Transcontinental Railroad and the American Bison Crisis
Buffalo were slow-grazing, four-legged bank rolls. And for a while, there were plenty. Then in 1873, an economic depression hit the country, and what easier way was there to make money than to chase down these ungainly beasts? Thousands of buffalo runners came, sometimes averaging 50 bison a day. They sliced their humps, skinned off the hides, tore out their tongues, and left the rest on the prairies to rot. They slaughtered so many buffalo that it flooded the market and the price dropped, which meant they had to hunt more.

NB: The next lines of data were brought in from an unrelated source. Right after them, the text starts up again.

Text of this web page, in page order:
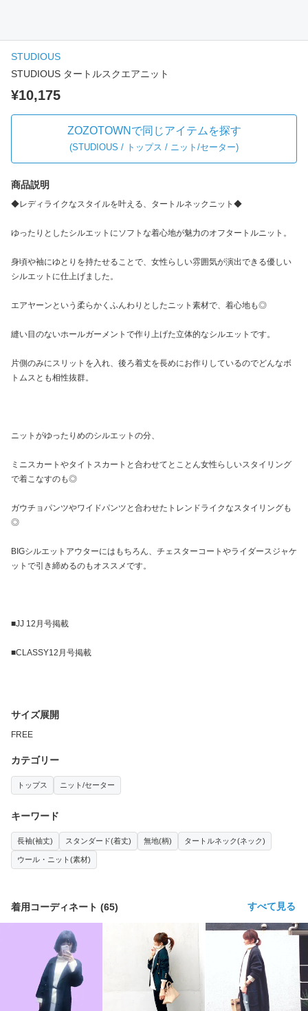
STUDIOUS
STUDIOUS タートルスクエアニット
¥10,175
ZOZOTOWNで同じアイテムを探す
(STUDIOUS / トップス / ニット/セーター)
商品説明
◆レディライクなスタイルを叶える、タートルネックニット◆
ゆったりとしたシルエットにソフトな着心地が魅力のオフタートルニット。
身頃や袖にゆとりを持たせることで、女性らしい雰囲気が演出できる優しい
シルエットに仕上げました。
エアヤーンという柔らかくふんわりとしたニット素材で、着心地も◎
縫い目のないホールガーメントで作り上げた立体的なシルエットです。
片側のみにスリットを入れ、後ろ着丈を長めにお作りしているのでどんなボ
トムスとも相性抜群。
ニットがゆったりめのシルエットの分、
ミニスカートやタイトスカートと合わせてとことん女性らしいスタイリング
で着こなすのも◎
ガウチョパンツやワイドパンツと合わせたトレンドライクなスタイリングも
◎
BIGシルエットアウターにはもちろん、チェスターコートやライダースジャケ
ットで引き締めるのもオススメです。
■JJ 12月号掲載
■CLASSY12月号掲載
サイズ展開
FREE
カテゴリー
トップス ニット/セーター
キーワード
長袖(袖丈) スタンダード(着丈) 無地(柄) タートルネック(ネック)
ウール・ニット(素材)
着用コーディネート (65) すべて見る
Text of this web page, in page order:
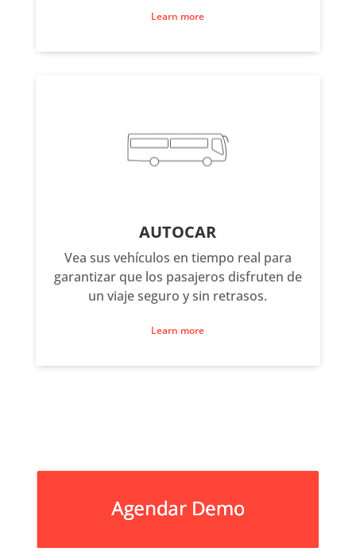
Learn more
AUTOCAR
Vea sus vehículos en tiempo real para
garantizar que los pasajeros disfruten de
un viaje seguro y sin retrasos.
Learn more
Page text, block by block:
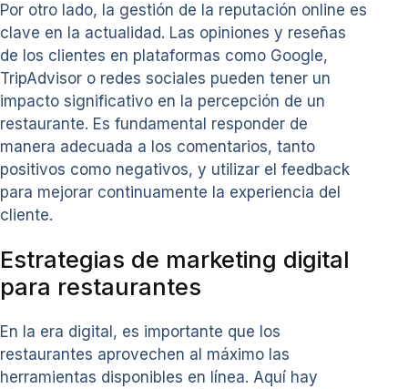
Por otro lado, la gestión de la reputación online es
clave en la actualidad. Las opiniones y reseñas
de los clientes en plataformas como Google,
TripAdvisor o redes sociales pueden tener un
impacto significativo en la percepción de un
restaurante. Es fundamental responder de
manera adecuada a los comentarios, tanto
positivos como negativos, y utilizar el feedback
para mejorar continuamente la experiencia del
cliente.
Estrategias de marketing digital
para restaurantes
En la era digital, es importante que los
restaurantes aprovechen al máximo las
herramientas disponibles en línea. Aquí hay
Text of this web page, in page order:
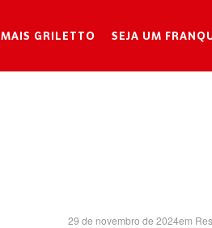
MAIS GRILETTO SEJA UM
29 de novembro de 2024em
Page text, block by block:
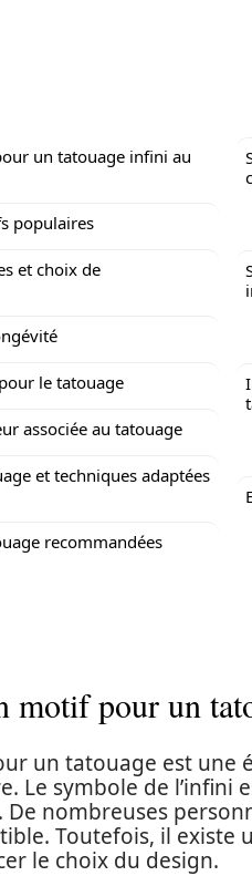
un tatouage infini au
populaires
et choix de
le tatouage
associée au tatouage
et techniques adaptées
recommandées
motif pour un
un tatouage est une
Le symbole de l’infini
nombreuses
Toutefois, il
le choix du design.
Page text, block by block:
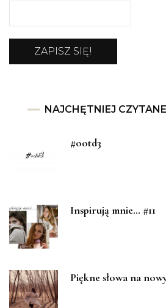
NAJCHĘTNIEJ
#ootd3
Inspirują mnie… #11
Piękne słowa na
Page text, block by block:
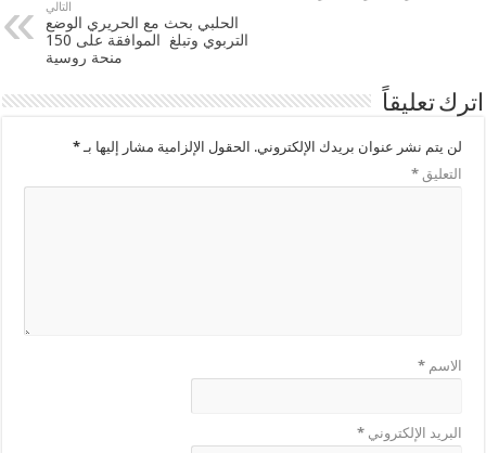
التالي
الحلبي بحث مع الحريري الوضع
التربوي وتبلغ الموافقة على 150
منحة روسية
اترك تعليقاً
لن يتم نشر عنوان بريدك الإلكتروني. الحقول الإلزامية مشار إليها بـ*
التعليق*
الاسم*
البريد الإلكتروني*
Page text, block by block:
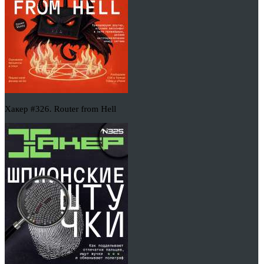
Хакер #326. Router from Hell
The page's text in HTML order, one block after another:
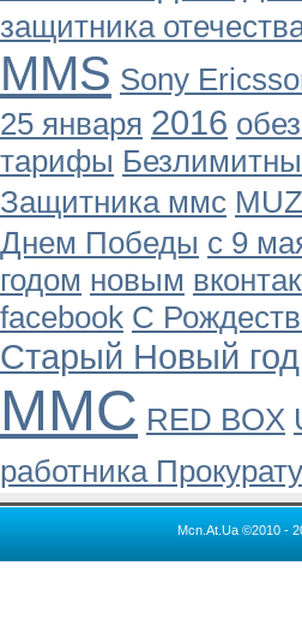
защитника
MMS Sony
25 января 2016
тарифы
Защитника ммс
Днем Победы с 9
годом новым
facebook С
Старый Новый год
ММС RED BOX
работника
Mcn.At.Ua ©2010 -
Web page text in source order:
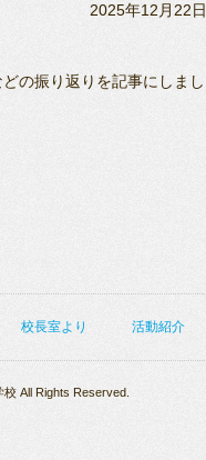
2025年12月22日
の振り返りを記事にしまし
校長室より 活動紹介
All Rights Reserved.
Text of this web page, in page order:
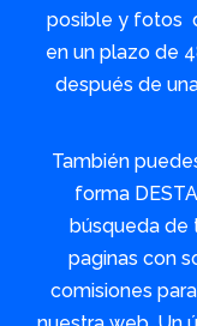
posible y fotos
en un plazo de
después de
También
forma
búsqueda de
paginas con
comisiones
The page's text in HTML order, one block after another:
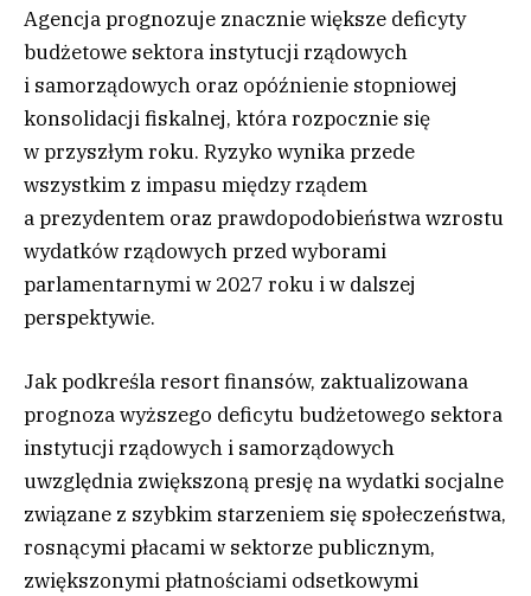
Agencja prognozuje znacznie większe deficyty
budżetowe sektora instytucji rządowych
i samorządowych oraz opóźnienie stopniowej
konsolidacji fiskalnej, która rozpocznie się
w przyszłym roku. Ryzyko wynika przede
wszystkim z impasu między rządem
a prezydentem oraz prawdopodobieństwa wzrostu
wydatków rządowych przed wyborami
parlamentarnymi w 2027 roku i w dalszej
perspektywie.
Jak podkreśla resort finansów, zaktualizowana
prognoza wyższego deficytu budżetowego sektora
instytucji rządowych i samorządowych
uwzględnia zwiększoną presję na wydatki socjalne
związane z szybkim starzeniem się społeczeństwa,
rosnącymi płacami w sektorze publicznym,
zwiększonymi płatnościami odsetkowymi
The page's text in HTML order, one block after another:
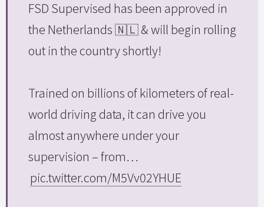
FSD Supervised has been approved in
the Netherlands 🇳🇱 & will begin rolling
out in the country shortly!
Trained on billions of kilometers of real-
world driving data, it can drive you
almost anywhere under your
supervision – from…
pic.twitter.com/M5Vv02YHUE
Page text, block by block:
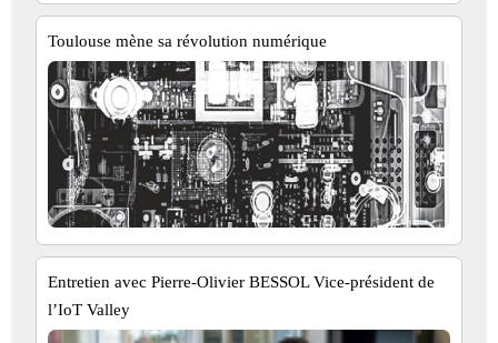
Toulouse mène sa révolution numérique
Entretien avec Pierre-Olivier BESSOL Vice-président de
l’IoT Valley
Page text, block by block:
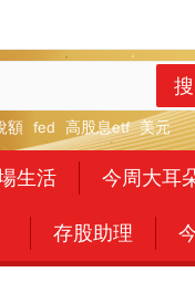
額 fed 高股息etf 美元
生活 今周大耳
存股助理
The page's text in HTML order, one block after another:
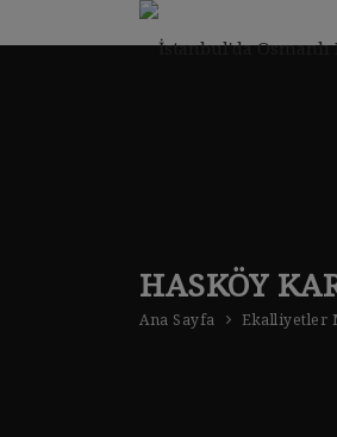
HASKÖY
Ana Sayfa Ekalliyetler
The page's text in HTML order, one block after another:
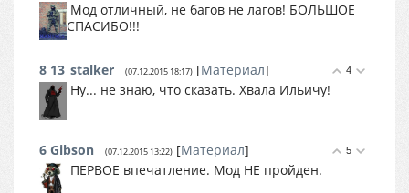
Мод отличный, не багов не лагов! БОЛЬШОЕ
СПАСИБО!!!
4
8 13_stalker (07.12.2015 18:17) [Материал]
Ну... не знаю, что сказать. Хвала Ильичу!
5
6 Gibson (07.12.2015 13:22) [Материал]
ПЕРВОЕ впечатление. Мод НЕ пройден.
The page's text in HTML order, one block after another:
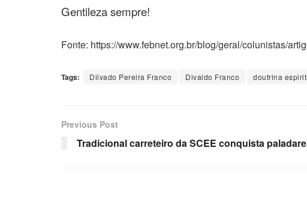
Gentileza sempre!
Fonte: https://www.febnet.org.br/blog/geral/colunistas/
Tags: Dilvado Pereira Franco Divaldo Franco doutrina
Previous Post
Tradicional carreteiro da SCEE conquista
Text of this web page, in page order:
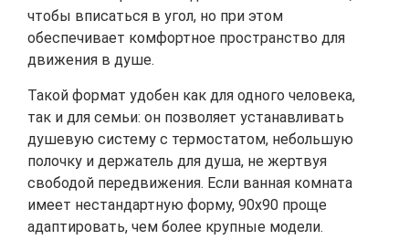
чтобы вписаться в угол, но при этом
обеспечивает комфортное пространство для
движения в душе.
Такой формат удобен как для одного человека,
так и для семьи: он позволяет устанавливать
душевую систему с термостатом, небольшую
полочку и держатель для душа, не жертвуя
свободой передвижения. Если ванная комната
имеет нестандартную форму, 90х90 проще
адаптировать, чем более крупные модели.
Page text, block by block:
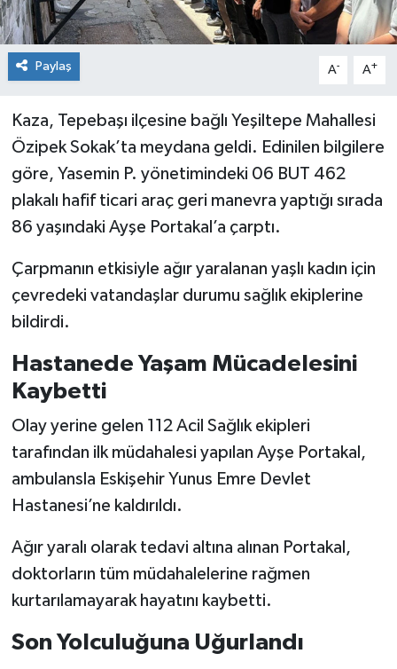
Paylaş A- A+
Kaza, Tepebaşı ilçesine bağlı Yeşiltepe Mahallesi
Özipek Sokak’ta meydana geldi. Edinilen bilgilere
göre, Yasemin P. yönetimindeki 06 BUT 462
plakalı hafif ticari araç geri manevra yaptığı sırada
86 yaşındaki Ayşe Portakal’a çarptı.
Çarpmanın etkisiyle ağır yaralanan yaşlı kadın için
çevredeki vatandaşlar durumu sağlık ekiplerine
bildirdi.
Hastanede Yaşam Mücadelesini
Kaybetti
Olay yerine gelen 112 Acil Sağlık ekipleri
tarafından ilk müdahalesi yapılan Ayşe Portakal,
ambulansla Eskişehir Yunus Emre Devlet
Hastanesi’ne kaldırıldı.
Ağır yaralı olarak tedavi altına alınan Portakal,
doktorların tüm müdahalelerine rağmen
kurtarılamayarak hayatını kaybetti.
Son Yolculuğuna Uğurlandı
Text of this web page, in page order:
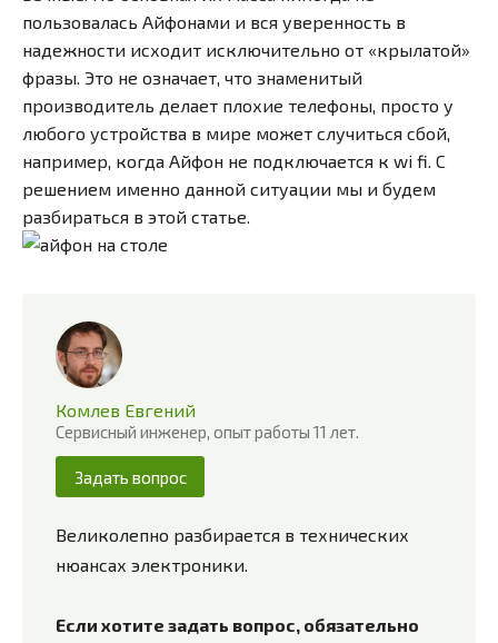
пользовалась Айфонами и вся уверенность в
надежности исходит исключительно от «крылатой»
фразы. Это не означает, что знаменитый
производитель делает плохие телефоны, просто у
любого устройства в мире может случиться сбой,
например, когда Айфон не подключается к wi fi. С
решением именно данной ситуации мы и будем
разбираться в этой статье.
Комлев Евгений
Сервисный инженер, опыт работы 11 лет.
Задать вопрос
Великолепно разбирается в технических
нюансах электроники.
Если хотите задать вопрос, обязательно
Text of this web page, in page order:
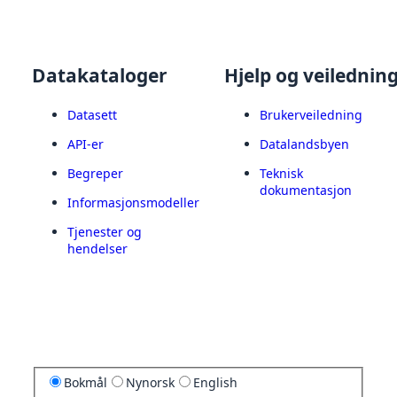
Datakataloger
Datasett
API-er
Begreper
Informasjonsmodeller
Tjenester og
hendelser
Hjelp og
Brukerveiledning
Datalandsbyen
Teknisk
dokumentasjon
Bokmål Nynorsk English
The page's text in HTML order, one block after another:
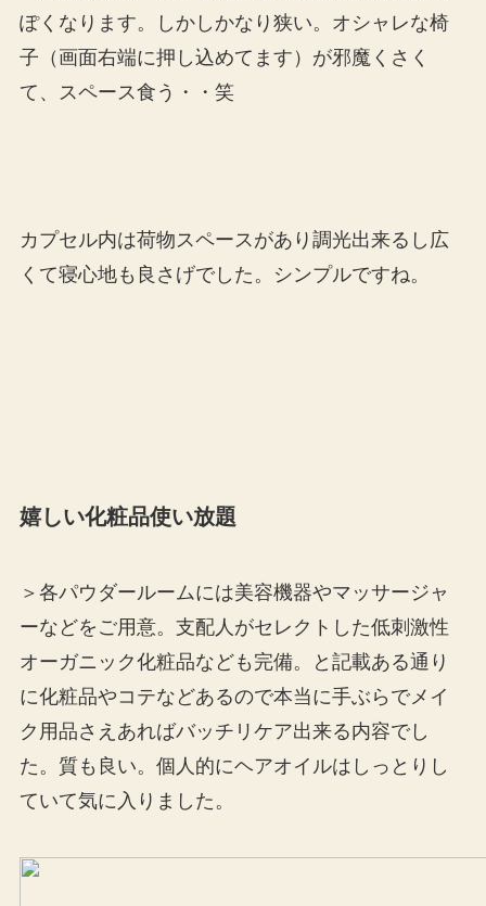
ぽくなります。しかしかなり狭い。オシャレな椅
子（画面右端に押し込めてます）が邪魔くさく
て、スペース食う・・笑
カプセル内は荷物スペースがあり調光出来るし広
くて寝心地も良さげでした。シンプルですね。
嬉しい化粧品使い放題
＞各パウダールームには美容機器やマッサージャ
ーなどをご用意。支配人がセレクトした低刺激性
オーガニック化粧品なども完備。と記載ある通り
に化粧品やコテなどあるので本当に手ぶらでメイ
ク用品さえあればバッチリケア出来る内容でし
た。質も良い。個人的にヘアオイルはしっとりし
ていて気に入りました。
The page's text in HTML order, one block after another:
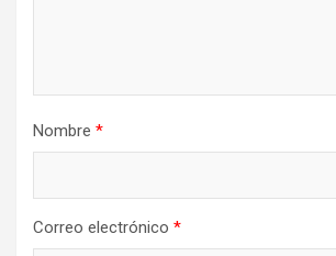
Nombre *
Correo electrónico *
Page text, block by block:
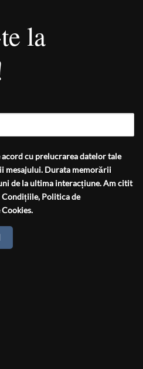
la
cu prelucrarea datelor tale
mesajului. Durata memorării
de la ultima interacțiune. Am citit
Condițiile, Politica de
.

Rail connections to the Great Plains proved especially devastating. After acquiring horses, Indians there had become heavily dependent on the plains bison for food, shelter, clothing, trade, and much more. In 1872 it was found that bison hides could be processed into commercial leather, and white hide-hunters immediately set out to meet that demand. Within a decade they had driven millions of animals to the verge of extinction. The slaughter would have been unlikely, probably impossible, had railroads not provided the means to ship the hides and bones off to eastern factories. In one year near the end of the carnage, 1881-1882, the Northern Pacific shipped 2,250 tons of hides from the northern plains. Once the herds were gone, plains Indians had no true option but to turn to reservations and dependence on federal support. In effect, the life blood of a people had bled away through the rail lines.